Task to carry out: Please repeat every record exactly, leaving out any pictures.

Entries provided:
----
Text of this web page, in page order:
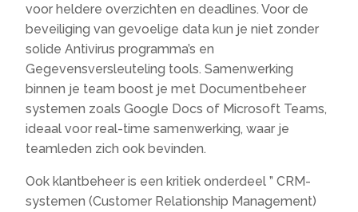
voor heldere overzichten en deadlines. Voor de
beveiliging van gevoelige data kun je niet zonder
solide Antivirus programma’s en
Gegevensversleuteling tools. Samenwerking
binnen je team boost je met Documentbeheer
systemen zoals Google Docs of Microsoft Teams,
ideaal voor real-time samenwerking, waar je
teamleden zich ook bevinden.
Ook klantbeheer is een kritiek onderdeel ” CRM-
systemen (Customer Relationship Management)
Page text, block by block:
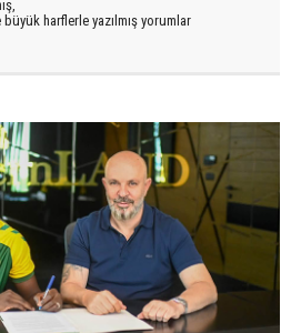
harflerle yazılmış yorumlar
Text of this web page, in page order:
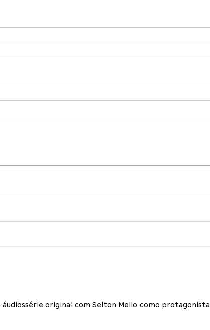
original com Selton Mello como protagonista
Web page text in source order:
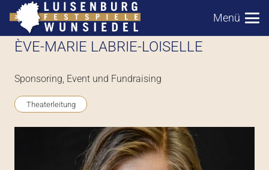
Menü
ÈVE-MARIE LABRIE-LOISELLE
Sponsoring, Event und Fundraising
Theaterleitung
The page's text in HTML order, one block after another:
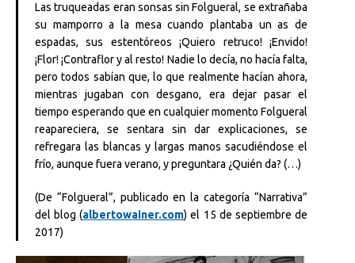
Las truqueadas eran sonsas sin Folgueral, se extrañaba
su mamporro a la mesa cuando plantaba un as de
espadas, sus estentóreos ¡Quiero retruco! ¡Envido!
¡Flor! ¡Contraflor y al resto! Nadie lo decía, no hacía falta,
pero todos sabían que, lo que realmente hacían ahora,
mientras jugaban con desgano, era dejar pasar el
tiempo esperando que en cualquier momento Folgueral
reapareciera, se sentara sin dar explicaciones, se
refregara las blancas y largas manos sacudiéndose el
frío, aunque fuera verano, y preguntara ¿Quién da? (…)
(De “Folgueral”, publicado en la categoría “Narrativa”
del blog (albertowainer.com) el 15 de septiembre de
2017)
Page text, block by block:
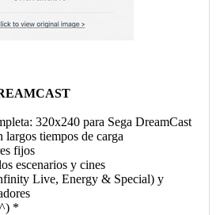
320x240 para Sega DreamCast
tiempos de carga
fijos
escenarios y cines
Live, Energy & Special) y
*
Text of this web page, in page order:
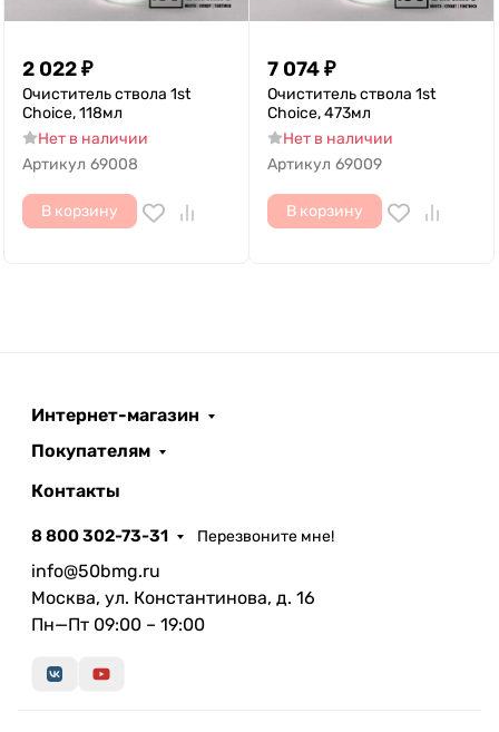
2 022₽
Очиститель ствола 1st
Choice, 118мл
Нет в наличии
Артикул 69008
В корзину
7 074₽
Очиститель ствола 1st
Choice, 473мл
Нет в наличии
Артикул 69009
В корзину
Интернет-магазин
Покупателям
Контакты
8 800 302-73-31 Перезвоните мне!
info@50bmg.ru
Москва, ул. Константинова, д. 16
Пн—Пт 09:00 – 19:00
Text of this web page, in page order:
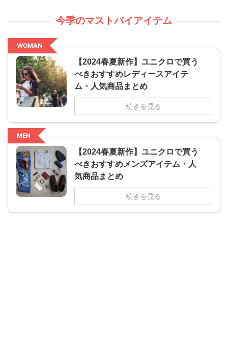
今季のマストバイアイテム
WOMAN
【2024春夏新作】ユニクロで買う
べきおすすめレディースアイテ
ム・人気商品まとめ
続きを見る
MEN
【2024春夏新作】ユニクロで買う
べきおすすめメンズアイテム・人
気商品まとめ
続きを見る
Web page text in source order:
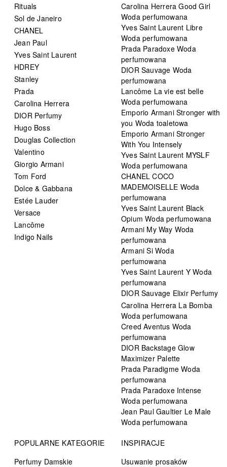
Rituals
Sol de Janeiro
CHANEL
Jean Paul
Yves Saint Laurent
HDREY
Stanley
Prada
Carolina Herrera
DIOR Perfumy
Hugo Boss
Douglas Collection
Valentino
Giorgio Armani
Tom Ford
Dolce & Gabbana
Estée Lauder
Versace
Lancôme
Indigo Nails
Carolina Herrera Good Girl
Woda perfumowana
Yves Saint Laurent Libre
Woda perfumowana
Prada Paradoxe Woda
perfumowana
DIOR Sauvage Woda
perfumowana
Lancôme La vie est belle
Woda perfumowana
Emporio Armani Stronger with
you Woda toaletowa
Emporio Armani Stronger
With You Intensely
Yves Saint Laurent MYSLF
Woda perfumowana
CHANEL COCO
MADEMOISELLE Woda
perfumowana
Yves Saint Laurent Black
Opium Woda perfumowana
Armani My Way Woda
perfumowana
Armani Si Woda
perfumowana
Yves Saint Laurent Y Woda
perfumowana
DIOR Sauvage Elixir Perfumy
Carolina Herrera La Bomba
Woda perfumowana
Creed Aventus Woda
perfumowana
DIOR Backstage Glow
Maximizer Palette
Prada Paradigme Woda
perfumowana
Prada Paradoxe Intense
Woda perfumowana
Jean Paul Gaultier Le Male
Woda perfumowana
POPULARNE KATEGORIE
Perfumy Damskie
INSPIRACJE
Usuwanie prosaków
----
Your solution:
Text of this web page, in page order:
voor heldere overzichten en deadlines. Voor de
beveiliging van gevoelige data kun je niet zonder
solide Antivirus programma’s en
Gegevensversleuteling tools. Samenwerking
binnen je team boost je met Documentbeheer
systemen zoals Google Docs of Microsoft Teams,
ideaal voor real-time samenwerking, waar je
teamleden zich ook bevinden.
Ook klantbeheer is een kritiek onderdeel ” CRM-
systemen (Customer Relationship Management)
Page text, block by block:
harflerle yazılmış yorumlar
Text of this web page, in page order:
original com Selton Mello como protagonista
Web page text in source order:
Menü
ÈVE-MARIE LABRIE-LOISELLE
Sponsoring, Event und Fundraising
Theaterleitung
The page's text in HTML order, one block after another:
Las truqueadas eran sonsas sin Folgueral, se extrañaba
su mamporro a la mesa cuando plantaba un as de
espadas, sus estentóreos ¡Quiero retruco! ¡Envido!
¡Flor! ¡Contraflor y al resto! Nadie lo decía, no hacía falta,
pero todos sabían que, lo que realmente hacían ahora,
mientras jugaban con desgano, era dejar pasar el
tiempo esperando que en cualquier momento Folgueral
reapareciera, se sentara sin dar explicaciones, se
refregara las blancas y largas manos sacudiéndose el
frío, aunque fuera verano, y preguntara ¿Quién da? (…)
(De “Folgueral”, publicado en la categoría “Narrativa”
del blog (albertowainer.com) el 15 de septiembre de
2017)
Page text, block by block:
320x240 para Sega DreamCast
tiempos de carga
fijos
escenarios y cines
Live, Energy & Special) y
*
Text of this web page, in page order:
2 022₽
Очиститель ствола 1st
Choice, 118мл
Нет в наличии
Артикул 69008
В корзину
7 074₽
Очиститель ствола 1st
Choice, 473мл
Нет в наличии
Артикул 69009
В корзину
Интернет-магазин
Покупателям
Контакты
8 800 302-73-31 Перезвоните мне!
info@50bmg.ru
Москва, ул. Константинова, д. 16
Пн—Пт 09:00 – 19:00
Text of this web page, in page order:
今季のマストバイアイテム
WOMAN
【2024春夏新作】ユニクロで買う
べきおすすめレディースアイテ
ム・人気商品まとめ
続きを見る
MEN
【2024春夏新作】ユニクロで買う
べきおすすめメンズアイテム・人
気商品まとめ
続きを見る
Web page text in source order:
Rituals
Sol de Janeiro
CHANEL
Jean Paul
Yves Saint Laurent
HDREY
Stanley
Prada
Carolina Herrera
DIOR Perfumy
Hugo Boss
Douglas Collection
Valentino
Giorgio Armani
Tom Ford
Dolce & Gabbana
Estée Lauder
Versace
Lancôme
Indigo Nails
Carolina Herrera Good Girl
Woda perfumowana
Yves Saint Laurent Libre
Woda perfumowana
Prada Paradoxe Woda
perfumowana
DIOR Sauvage Woda
perfumowana
Lancôme La vie est belle
Woda perfumowana
Emporio Armani Stronger with
you Woda toaletowa
Emporio Armani Stronger
With You Intensely
Yves Saint Laurent MYSLF
Woda perfumowana
CHANEL COCO
MADEMOISELLE Woda
perfumowana
Yves Saint Laurent Black
Opium Woda perfumowana
Armani My Way Woda
perfumowana
Armani Si Woda
perfumowana
Yves Saint Laurent Y Woda
perfumowana
DIOR Sauvage Elixir Perfumy
Carolina Herrera La Bomba
Woda perfumowana
Creed Aventus Woda
perfumowana
DIOR Backstage Glow
Maximizer Palette
Prada Paradigme Woda
perfumowana
Prada Paradoxe Intense
Woda perfumowana
Jean Paul Gaultier Le Male
Woda perfumowana
POPULARNE KATEGORIE
Perfumy Damskie
INSPIRACJE
Usuwanie prosaków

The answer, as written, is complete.